My girlfriend and myself are in the initial stages of planning to build a new house which will be attached to her grandfathers existing two bedroom bungalow, effectively forming a 'granny flat' arrangement.

The existing property is currently in my girlfriends grandfathers name. Am I correct in saying that the deeds to the existing property will need to be signed over to my girlfriend as well as the adjacent site, in order to get a mortgage for the build? Also are there any tax implications by doing this?

Also I am currently working in the uk as a result of the recession, commuting weekly. Can anyone advise if this will be an issue when it comes to getting a mortgage, ie. earning my money outside of the state? 

Thanks in advance for any assistance..


----------



## onq (19 Apr 2010)

Granny flats usually contain a special condition restricting the property to be used by members of the immediate family, which in turn may seriously affect sell-on at a later date unless rectified.
Building on someone else's land is a no-no, but transfer to a separate folio may effectively be prevented by the condition wording, so you need to take expert advice on this.

ONQ.

[broken link removed]

All advice on AAM is remote from the situation and cannot be relied upon   as a defence or support - in and of itself - should legal action be   taken.
Competent legal and building professionals should be asked to advise in   Real Life with rights to inspect and issue reports on the matters at   hand.


----------



## DBK100 (19 Apr 2010)

onq said:


> Granny flats usually contain a special condition restricting the property to be used by members of the immediate family, which in turn may seriously affect sell-on at a later date unless rectified.
> Building on someone else's land is a no-no, but transfer to a separate folio may effectively be prevented by the condition wording, so you need to take expert advice on this.
> 
> ONQ.
> ...



+1
(Except from my experience I would substitute _Always_ for _Usually_).


----------



## onq (20 Apr 2010)

Fair comment DBK100, but you know me, I'll leave a little wiggle room for the exception to the rule.

Its amazing how many people are thinking of building on "family-owned" land, not realising the legal Gordian Knots they'll face when it comes to sell on.

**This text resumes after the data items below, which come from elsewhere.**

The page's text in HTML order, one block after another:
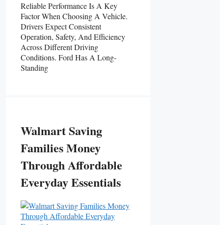
Reliable Performance Is A Key
Factor When Choosing A Vehicle.
Drivers Expect Consistent
Operation, Safety, And Efficiency
Across Different Driving
Conditions. Ford Has A Long-
Standing
Walmart Saving
Families Money
Through Affordable
Everyday Essentials
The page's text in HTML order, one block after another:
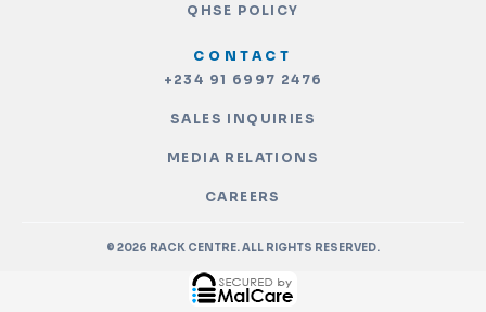
QHSE POLICY
CONTACT
+234 91 6997 2476
SALES INQUIRIES
MEDIA RELATIONS
CAREERS
© 2026 RACK CENTRE. ALL RIGHTS RESERVED.

Perhaps one of the legal heads to draw up a FAQ on it, because its a pitfall one might enter into in good faith, not knowing the perils ahead if title and succession are disputed, or some manipulative parent fails to grant each descendant proper title in the will - "to keep the family together" or "to keep the land in the family".

ONQ.

[broken link removed]

All advice on AAM is remote from the situation and cannot be relied upon    as a defence or support - in and of itself - should legal action be    taken.
Competent legal and building professionals should be asked to advise in    Real Life with rights to inspect and issue reports on the matters at    hand.


----------



## DJF (25 Apr 2010)

Thanks for your response. 

We have no intention of ever selling the property, I am starting to seek expert advise on the matter and how best to handle it, as I write this.


----------



## onq (25 Apr 2010)

DJF,

You probably have no intention of ever splitting up with your girlfriend, but these things happen.
My apologies for the shower of cold water I am about to dump over you both.
But, to be blunt about it, you are walking into a potential minefield.

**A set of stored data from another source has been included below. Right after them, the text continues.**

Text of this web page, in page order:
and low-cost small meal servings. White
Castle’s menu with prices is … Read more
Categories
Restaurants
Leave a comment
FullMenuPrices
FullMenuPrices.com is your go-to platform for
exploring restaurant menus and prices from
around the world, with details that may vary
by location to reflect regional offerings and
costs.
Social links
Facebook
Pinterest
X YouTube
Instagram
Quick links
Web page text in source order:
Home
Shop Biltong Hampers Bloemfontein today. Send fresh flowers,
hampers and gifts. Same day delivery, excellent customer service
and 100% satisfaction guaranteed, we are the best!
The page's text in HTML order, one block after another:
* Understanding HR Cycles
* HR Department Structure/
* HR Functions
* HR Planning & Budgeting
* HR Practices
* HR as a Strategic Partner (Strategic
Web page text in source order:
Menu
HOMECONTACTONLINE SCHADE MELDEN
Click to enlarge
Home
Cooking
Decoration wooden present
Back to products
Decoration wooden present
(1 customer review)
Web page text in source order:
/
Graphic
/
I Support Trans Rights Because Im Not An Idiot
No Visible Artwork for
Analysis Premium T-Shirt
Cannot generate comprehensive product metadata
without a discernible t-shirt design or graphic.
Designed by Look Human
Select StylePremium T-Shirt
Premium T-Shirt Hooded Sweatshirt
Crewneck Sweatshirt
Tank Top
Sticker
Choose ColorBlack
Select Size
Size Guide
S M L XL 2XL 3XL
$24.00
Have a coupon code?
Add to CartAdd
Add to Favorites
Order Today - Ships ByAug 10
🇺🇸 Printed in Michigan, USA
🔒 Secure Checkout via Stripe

The institution of marriage was created in part to address rights of property and succession.
But succession rights are a whole minefield to themselves and if there are other family members, you need to get ownership, garden plot and access rights sorted BEFORE you build anything.
Also, unless your girlfriend is the sole inheritor of the land and marries you, you may have little comeback if you split up down the line, she is left in occupation of the house and you have no way to get your money out of it.

In summary,


 Build only on land you own.
Don't build on land you don't  own
 Don't build on land your girlfriend owns
Don't  build on land your girlfriend doesn't own
Don't build on land  your girlfriend's grandfather owns
I am not being malicious or bad-minded, I am saying this for the good of all parties concerned.

ONQ.

[broken link removed]

All advice on AAM is remote from the situation and cannot be relied upon     as a defence or support - in and of itself - should legal action be     taken.
Competent legal and building professionals should be asked to advise in     Real Life with rights to inspect and issue reports on the matters at     hand.


----------